Your objective — All that is wanted is the span of lines from the one with "運営支援、Webサイト管理、Twitter広報、アプリケーション開発・運用 [163, 965]" to the last line of the data, copied exactly.
┌──
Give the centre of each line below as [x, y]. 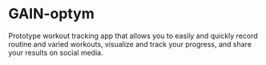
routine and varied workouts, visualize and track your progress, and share [130, 44]
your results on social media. [56, 52]
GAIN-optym [51, 14]
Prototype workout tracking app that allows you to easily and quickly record [133, 36]
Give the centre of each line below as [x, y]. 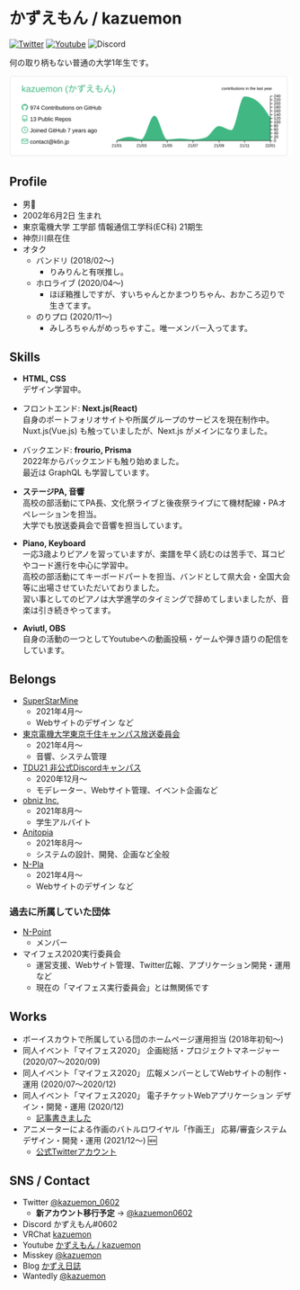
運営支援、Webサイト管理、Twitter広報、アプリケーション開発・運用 [163, 965]
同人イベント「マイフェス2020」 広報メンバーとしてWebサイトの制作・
└──
Result of the exercise —
運営支援、Webサイト管理、Twitter広報、アプリケーション開発・運用 [163, 965]
同人イベント「マイフェス2020」 広報メンバーとしてWebサイトの制作・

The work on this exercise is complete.